Mary Catherine’s question “If you were an archive which archive would you be?” got me thinking: what sort of archive would I be? What sort of materials would I collect and what would I not collect? Would my scope be broad or narrow? Which materials would I choose to ignore? These questions brought attention to the macro- and micro- decision making that goes into the collecting of an archive. They also shed a light onto the decision making that goes on to choosing our own research practices. Why do we gravitate towards certain objects more than others?

The flow chart outlining the structure of the archive served as a reminder that it’s also another institution. These curators and archivists have bosses. The NYPL as a public institution relies on government funding. The fact that the library closes early speaks to fluctuating funding practices over the years. But we still get access to the material and can touch material without an archivist hounding over us.

Field trip to the Morgan Library

I found the format of our visit to the Morgan Library to be very effective.

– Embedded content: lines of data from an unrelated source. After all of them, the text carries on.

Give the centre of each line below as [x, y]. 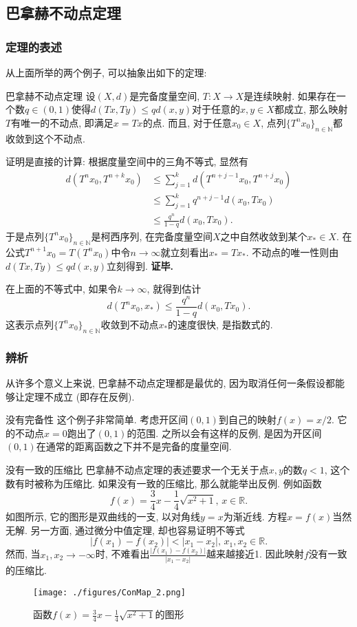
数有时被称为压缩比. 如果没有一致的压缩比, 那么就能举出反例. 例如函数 [164, 483]
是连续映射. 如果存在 [290, 95]
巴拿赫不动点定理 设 [51, 95]
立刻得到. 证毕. [140, 265]
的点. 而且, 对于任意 [187, 122]
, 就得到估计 [174, 289]
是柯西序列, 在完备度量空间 [152, 236]
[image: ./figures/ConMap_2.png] [109, 592]
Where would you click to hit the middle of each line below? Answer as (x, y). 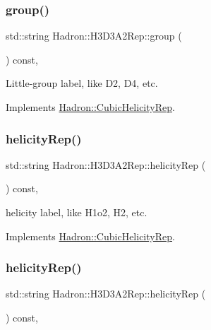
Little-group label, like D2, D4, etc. (82, 83)
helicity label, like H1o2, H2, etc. (77, 212)
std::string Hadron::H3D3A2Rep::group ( (94, 36)
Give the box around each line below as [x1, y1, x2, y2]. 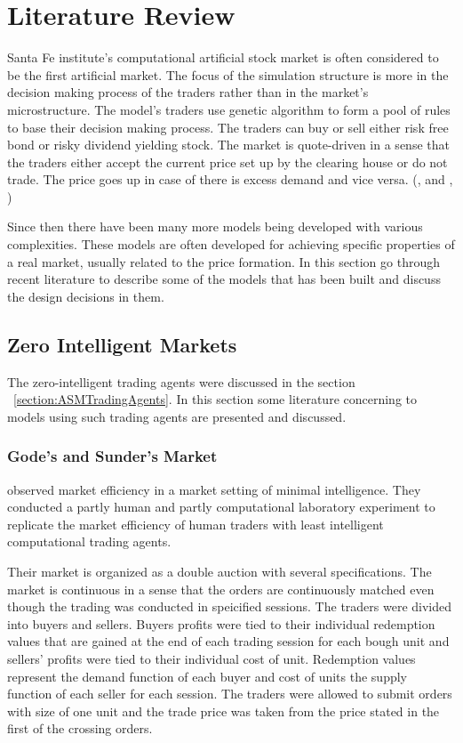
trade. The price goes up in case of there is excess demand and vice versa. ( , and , [7, 170, 453, 189]
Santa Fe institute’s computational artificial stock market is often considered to [7, 48, 439, 67]
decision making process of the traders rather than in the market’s [7, 83, 369, 101]
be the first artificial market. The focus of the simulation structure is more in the [7, 65, 449, 84]
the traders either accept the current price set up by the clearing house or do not [7, 152, 448, 171]
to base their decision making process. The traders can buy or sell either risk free [7, 117, 449, 136]
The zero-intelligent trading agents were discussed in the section [7, 372, 355, 391]
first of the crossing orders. [7, 719, 153, 738]
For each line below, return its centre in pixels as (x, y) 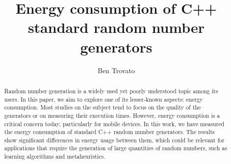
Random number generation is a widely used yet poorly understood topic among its (111, 91)
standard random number (116, 27)
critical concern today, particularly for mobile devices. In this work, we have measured (114, 123)
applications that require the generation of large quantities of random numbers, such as (115, 148)
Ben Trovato (116, 70)
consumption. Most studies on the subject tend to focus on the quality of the (103, 107)
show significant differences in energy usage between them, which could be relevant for (114, 140)
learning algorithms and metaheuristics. (55, 156)
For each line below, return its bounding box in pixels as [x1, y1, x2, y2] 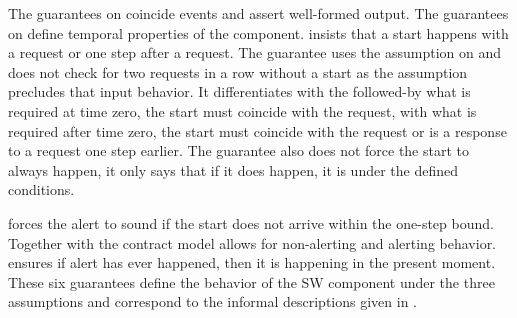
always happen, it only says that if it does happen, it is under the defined [8, 159, 459, 180]
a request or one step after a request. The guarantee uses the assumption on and [8, 42, 502, 63]
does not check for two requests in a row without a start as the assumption [8, 61, 468, 82]
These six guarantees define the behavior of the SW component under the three [8, 271, 495, 292]
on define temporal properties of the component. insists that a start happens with [8, 22, 509, 43]
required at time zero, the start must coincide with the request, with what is [8, 100, 477, 121]
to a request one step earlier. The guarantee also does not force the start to [8, 140, 470, 161]
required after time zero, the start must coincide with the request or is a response [8, 120, 507, 141]
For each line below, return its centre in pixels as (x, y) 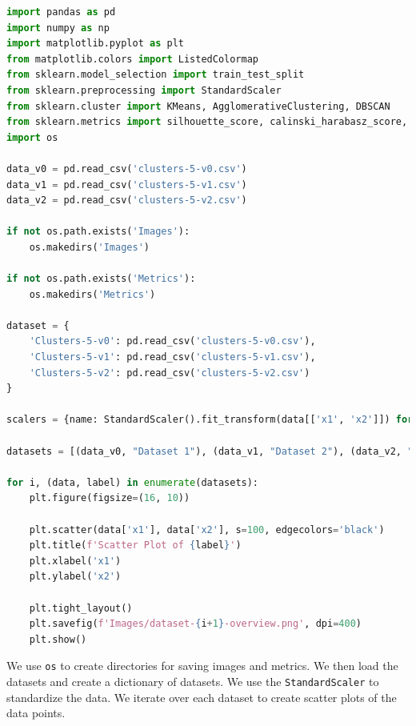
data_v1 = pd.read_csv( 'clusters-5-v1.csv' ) (127, 185)
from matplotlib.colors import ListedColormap (133, 59)
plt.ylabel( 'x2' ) (75, 577)
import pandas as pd (61, 12)
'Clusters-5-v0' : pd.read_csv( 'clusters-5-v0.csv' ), (172, 341)
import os (32, 137)
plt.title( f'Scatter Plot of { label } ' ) (135, 546)
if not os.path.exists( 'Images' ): (98, 232)
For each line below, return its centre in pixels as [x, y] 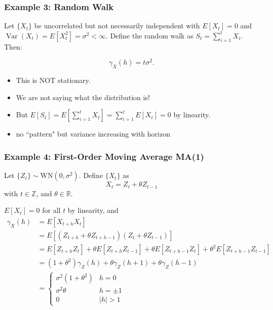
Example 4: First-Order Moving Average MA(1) [104, 156]
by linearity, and [93, 210]
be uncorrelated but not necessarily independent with [117, 26]
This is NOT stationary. [53, 80]
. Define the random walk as [150, 35]
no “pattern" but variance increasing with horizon [93, 134]
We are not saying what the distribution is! [83, 97]
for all [51, 210]
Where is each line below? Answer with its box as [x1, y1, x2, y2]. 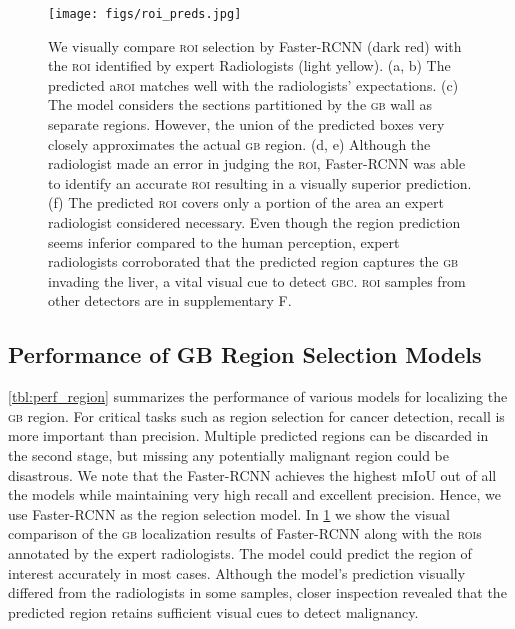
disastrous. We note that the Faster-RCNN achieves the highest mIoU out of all [8, 464, 497, 485]
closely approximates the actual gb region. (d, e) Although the [48, 133, 431, 154]
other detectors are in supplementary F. [48, 290, 292, 311]
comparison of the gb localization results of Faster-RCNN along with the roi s [8, 523, 482, 544]
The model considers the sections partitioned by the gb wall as [48, 94, 433, 115]
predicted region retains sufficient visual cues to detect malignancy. [8, 601, 419, 622]
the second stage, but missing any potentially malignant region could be [8, 444, 449, 465]
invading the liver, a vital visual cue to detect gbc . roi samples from [48, 270, 466, 291]
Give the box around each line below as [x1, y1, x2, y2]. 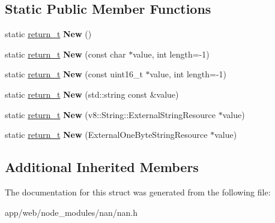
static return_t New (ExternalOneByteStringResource [5, 128, 208, 141]
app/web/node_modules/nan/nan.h [5, 206, 138, 218]
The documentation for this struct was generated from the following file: [5, 185, 271, 198]
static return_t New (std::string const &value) [5, 88, 179, 100]
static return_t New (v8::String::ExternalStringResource [5, 108, 216, 120]
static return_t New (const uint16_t [5, 68, 143, 80]
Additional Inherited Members [5, 158, 199, 176]
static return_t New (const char [5, 47, 126, 60]
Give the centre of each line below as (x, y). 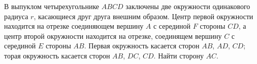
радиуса (16, 16)
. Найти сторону (179, 55)
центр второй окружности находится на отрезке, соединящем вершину (113, 36)
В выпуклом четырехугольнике (52, 6)
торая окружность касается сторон (57, 55)
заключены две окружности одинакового (188, 6)
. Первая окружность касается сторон (142, 46)
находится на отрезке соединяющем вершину (74, 26)
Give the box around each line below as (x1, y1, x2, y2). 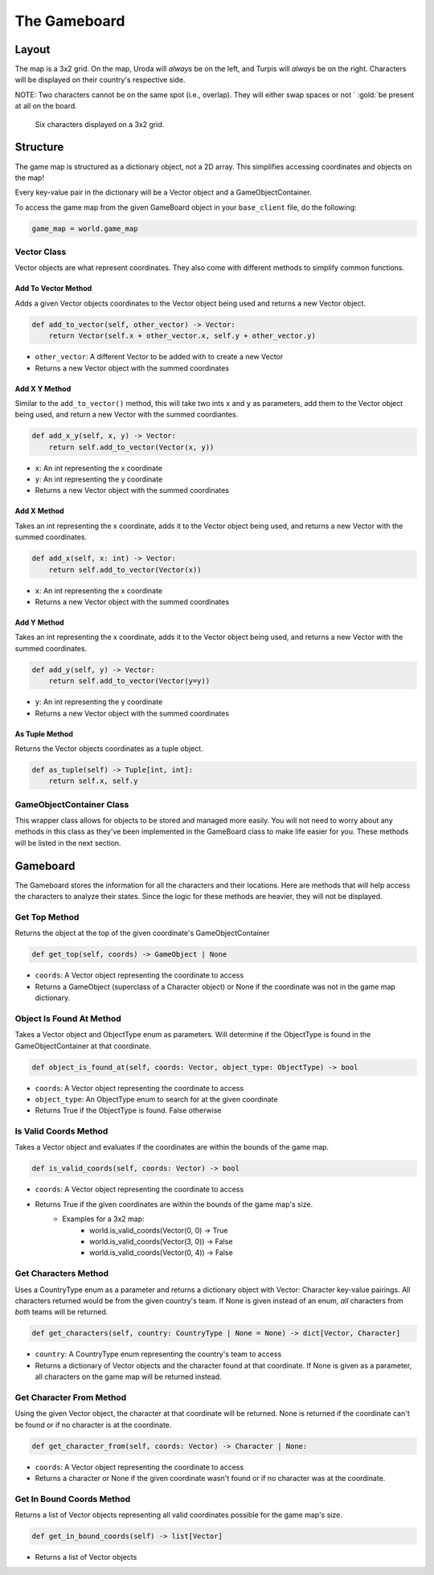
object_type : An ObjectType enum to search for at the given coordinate (35, 1094, 278, 1104)
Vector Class (14, 246, 67, 257)
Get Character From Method (14, 1392, 127, 1403)
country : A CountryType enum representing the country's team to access (35, 1349, 282, 1359)
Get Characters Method (14, 1268, 109, 1279)
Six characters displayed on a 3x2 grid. (35, 119, 165, 129)
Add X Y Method (14, 383, 72, 393)
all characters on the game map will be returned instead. (35, 1372, 223, 1382)

We began with an overview of collections and research procedures from Head of Reader Services María Isabel Molestina that painted a clear picture of what it would be like to do research at the Morgan, from the broader question of how to secure permission and reading space to the quotidian specifics (pick a locker; wash your hands!). This made the idea of doing primary source research at the Morgan feel accessible and open.

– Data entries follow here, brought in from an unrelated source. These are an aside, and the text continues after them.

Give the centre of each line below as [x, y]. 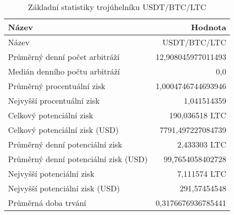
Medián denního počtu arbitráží [64, 71]
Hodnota [209, 27]
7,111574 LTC [202, 173]
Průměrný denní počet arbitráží [64, 57]
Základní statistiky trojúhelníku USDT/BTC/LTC [117, 7]
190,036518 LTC [198, 115]
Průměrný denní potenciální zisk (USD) [78, 159]
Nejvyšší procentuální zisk [54, 100]
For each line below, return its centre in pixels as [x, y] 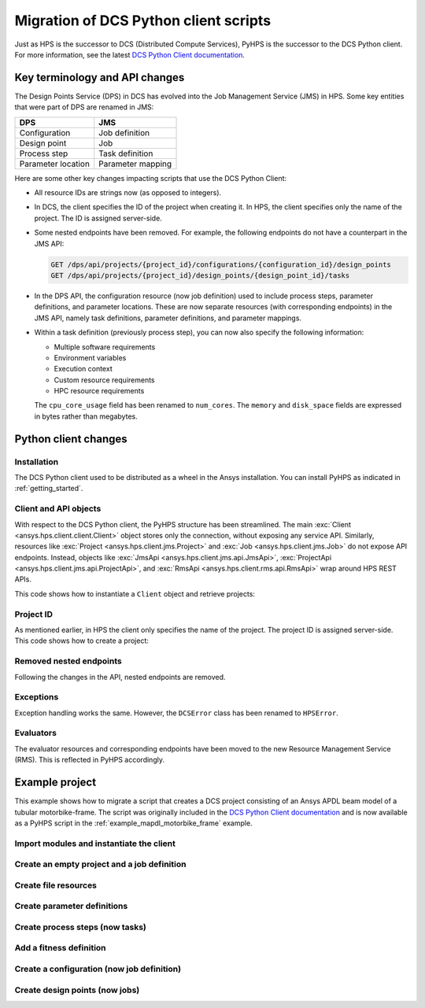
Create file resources [56, 885]
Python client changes [71, 439]
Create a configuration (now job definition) [98, 969]
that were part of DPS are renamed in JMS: [84, 107]
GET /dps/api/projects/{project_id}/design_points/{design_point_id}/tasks [200, 275]
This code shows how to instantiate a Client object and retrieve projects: [135, 593]
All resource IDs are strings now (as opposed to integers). [128, 193]
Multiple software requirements [105, 347]
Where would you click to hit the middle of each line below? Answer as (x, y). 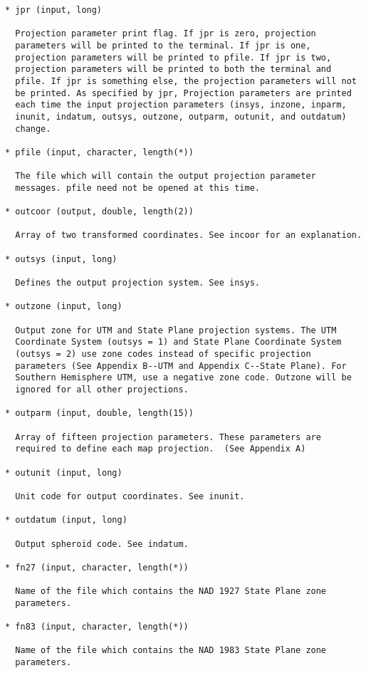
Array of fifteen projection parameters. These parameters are (168, 437)
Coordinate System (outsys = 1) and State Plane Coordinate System (178, 342)
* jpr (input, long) (54, 10)
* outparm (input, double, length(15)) (99, 413)
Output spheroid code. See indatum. (102, 544)
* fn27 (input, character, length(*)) (97, 567)
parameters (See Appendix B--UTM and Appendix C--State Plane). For (181, 366)
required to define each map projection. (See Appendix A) (161, 449)
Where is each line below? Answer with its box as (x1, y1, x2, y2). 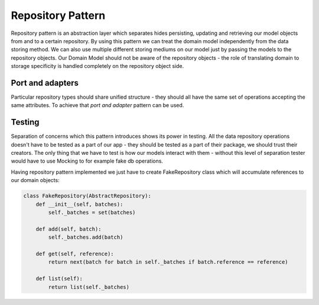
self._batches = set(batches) (48, 209, 136, 216)
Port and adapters (11, 77, 79, 88)
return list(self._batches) (48, 284, 130, 290)
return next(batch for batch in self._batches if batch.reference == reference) (48, 259, 289, 265)
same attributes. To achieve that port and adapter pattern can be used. (11, 102, 184, 109)
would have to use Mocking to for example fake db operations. (11, 157, 164, 165)
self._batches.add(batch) (48, 234, 123, 241)
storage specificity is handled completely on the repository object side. (11, 63, 184, 70)
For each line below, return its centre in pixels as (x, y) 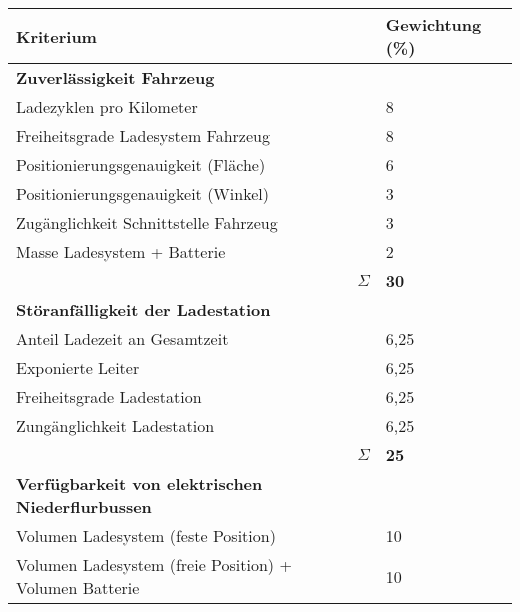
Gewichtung (433, 24)
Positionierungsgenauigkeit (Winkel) (142, 193)
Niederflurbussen (84, 506)
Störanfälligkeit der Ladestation (143, 309)
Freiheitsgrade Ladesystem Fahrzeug (143, 135)
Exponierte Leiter (78, 367)
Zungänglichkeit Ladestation (115, 425)
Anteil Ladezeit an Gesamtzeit (122, 338)
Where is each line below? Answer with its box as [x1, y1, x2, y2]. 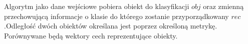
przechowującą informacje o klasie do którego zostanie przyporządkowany [4, 10, 229, 21]
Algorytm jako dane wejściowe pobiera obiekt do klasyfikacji [4, 1, 189, 11]
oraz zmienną [203, 1, 244, 11]
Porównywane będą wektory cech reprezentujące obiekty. [4, 30, 178, 40]
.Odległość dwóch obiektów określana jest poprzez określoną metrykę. [4, 20, 217, 31]
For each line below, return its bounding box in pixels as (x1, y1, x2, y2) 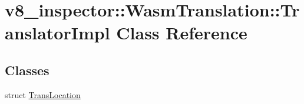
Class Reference (116, 21, 247, 45)
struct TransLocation (5, 88, 81, 100)
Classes (5, 61, 49, 79)
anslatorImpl (5, 21, 110, 45)
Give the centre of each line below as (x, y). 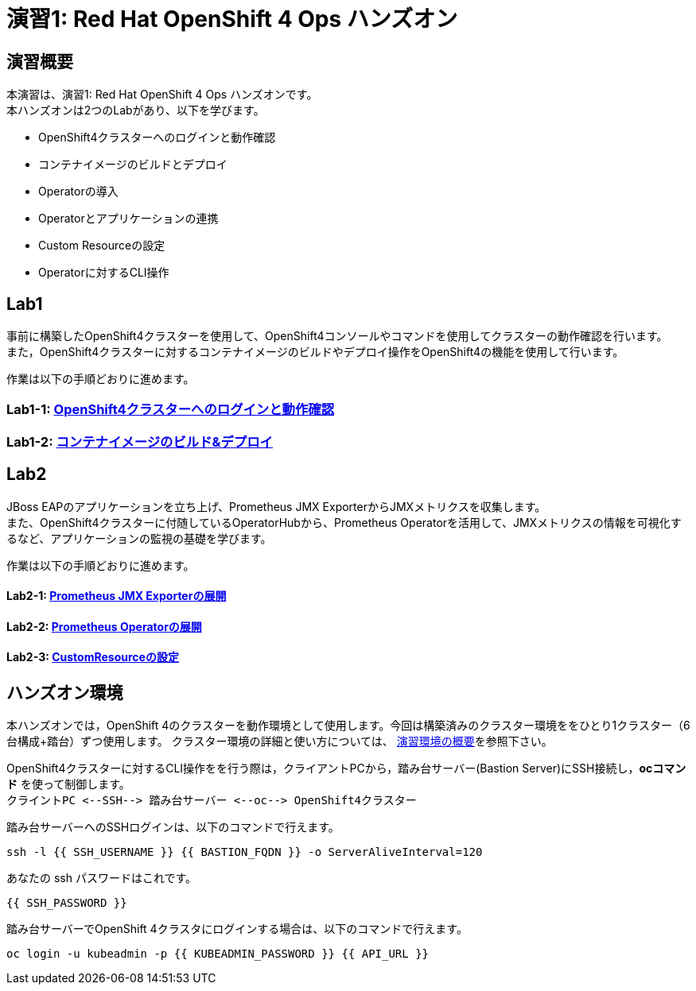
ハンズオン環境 (65, 693)
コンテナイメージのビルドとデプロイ (133, 165)
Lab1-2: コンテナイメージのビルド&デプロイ (140, 441)
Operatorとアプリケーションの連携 (128, 219)
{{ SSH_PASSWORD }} (67, 903)
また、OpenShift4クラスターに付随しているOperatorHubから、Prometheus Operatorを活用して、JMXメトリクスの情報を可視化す (344, 522)
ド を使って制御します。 (68, 784)
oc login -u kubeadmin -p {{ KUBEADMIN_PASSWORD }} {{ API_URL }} (218, 954)

Then we moved from that procedural overview to a focus on several case studies using materials pulled for us from the collection. The curator’s enthusiasm for the materials and the kinds of questions and problems they posed was palpable; to me, that conveyed a sense of the real joy of doing archival research once you’re deeply engaged with your material(s). In our Schomburg visit from the week before, we spoke in generalities about issues like digitization and when/why having access to original documents is desirable, but without concrete objects that instantiated these issues, it wasn’t so easy to imagine concrete instances in which they would apply. At the Morgan, we saw firsthand a letter not included in a published historical record that appears and presents itself as a comprehensive print edition of correspondence in the collection from which it comes: an example of the way the print record can actually obscure objects in the archive by simultaneously ignoring them and making it seem unnecessary to return to the originals at all.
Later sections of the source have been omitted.